I’ve read “Green Eggs and Ham” so many times over the past week, I’m starting to go a little crazy.  Luckily, world-renowned, award-winning author Neil Gaiman heard about my predicament, and decided to perform said classic piece of literature on Youtube, to the joy and jubilation of my entire family.

In the full spirit of the Doctor (Seuss), Gaiman has done his utmost to resemble a Seuss character in this video.  Although I’m anti-screen-time for little kiddies in general, somehow this doesn’t bother me, and Charlie has listened to it/watched it approximately 5 times this morning.  Gaiman, judging from this video, lives in a boat-house.  How cool is he?  SO COOL.
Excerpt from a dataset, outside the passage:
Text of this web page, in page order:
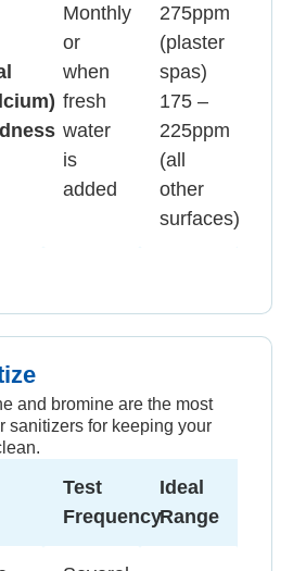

Gaiman actually read this in honor of a fundraising goal reached by Patrick Rothfuss’ (another great author) wonderful Heifer International fundraising organization, Worldbuilders.

Art / Fate / Life / Death: Donna Tartt’s “The Goldfinch”

The Goldfinch

So, you’ve decided to read The Goldfinch, by Donna Tartt.
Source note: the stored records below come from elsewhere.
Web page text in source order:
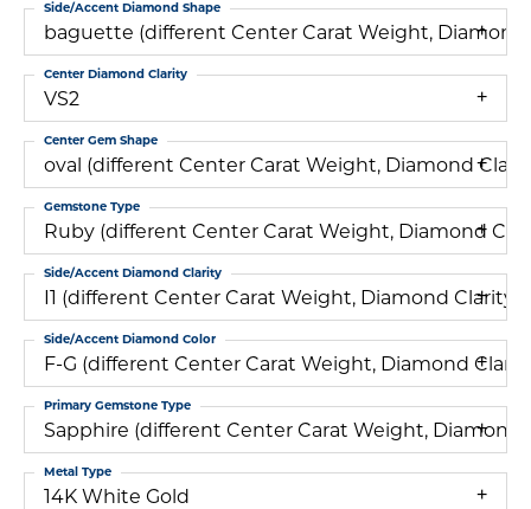
baguette (different Center Carat Weight,
Side/Accent Diamond Shape
VS2
Center Diamond Clarity
oval (different Center Carat Weight, Diamond
Center Gem Shape
Ruby (different Center Carat Weight, Diamond
Gemstone Type
I1 (different Center Carat Weight, Diamond
Side/Accent Diamond Clarity
F-G (different Center Carat Weight, Diamond
Side/Accent Diamond Color
Sapphire (different Center Carat Weight, Diamond
Primary Gemstone Type
14K White Gold
Metal Type
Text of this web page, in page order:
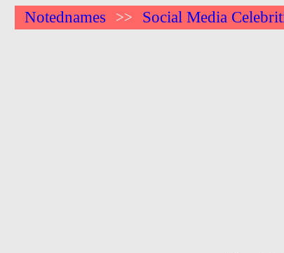
Notednames >> Social Media
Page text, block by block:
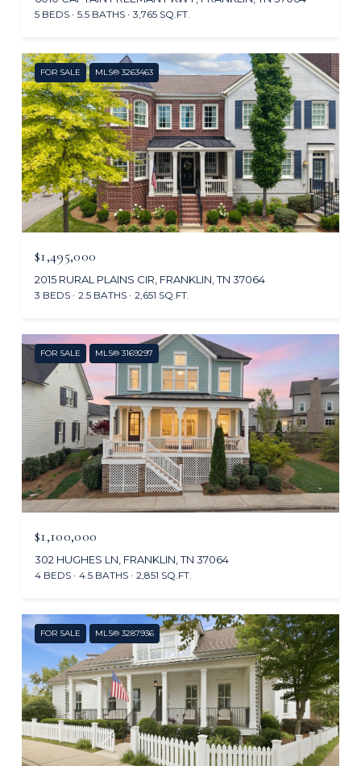
5 BEDS 5.5 BATHS 3,765 SQ.FT.
FOR SALE MLS® 3263463
$1,495,000
2015 RURAL PLAINS CIR, FRANKLIN, TN 37064
3 BEDS 2.5 BATHS 2,651 SQ.FT.
FOR SALE MLS® 3169297
$1,100,000
302 HUGHES LN, FRANKLIN, TN 37064
4 BEDS 4.5 BATHS 2,851 SQ.FT.
FOR SALE MLS® 3287936

The scene opens on a young man languishing, feverish, in a hotel room in Amsterdam, pacing and frantic and desperate for escape from tragedy of his own creation: a tragedy we know, somehow viscerally, must involve orphans, Las Vegas, pills, unrequited love, Russian mobsters, murder, and international art theft.  To understand the relevant details of the drama, we are told by our narrator that we must go back to a tragic spring day, 14 years earlier… Continue reading Art / Fate / Life / Death: Donna Tartt’s “The Goldfinch”

“Toward a More Expansive Definition of ‘Princess'”

“Toward a More Expansive Definition of ‘Princess'”

My childhood best friend gave my 19-month-old daughter (read = me) the first two of Patricia C. Wrede’s Enchanted Forest chronicles for Christmas.  My friend and I read these books together when we were 9 or 10, and we loved every minute of them then.  What we didn’t know was that we were also adding some significant building blocks to our feminist sensibilities in the process.  The above article, published last May in The Atlantic, is both entertaining and thought-provoking.   And, since I’m now re-reading the entire series, in honor of little girls everywhere and the fantastically-low temps outside our windows, I thought I’d share.

Just adding to the princess debate, y’all.

The Secret Life of Wolves: Hilary Mandel’s “Wolf Hall”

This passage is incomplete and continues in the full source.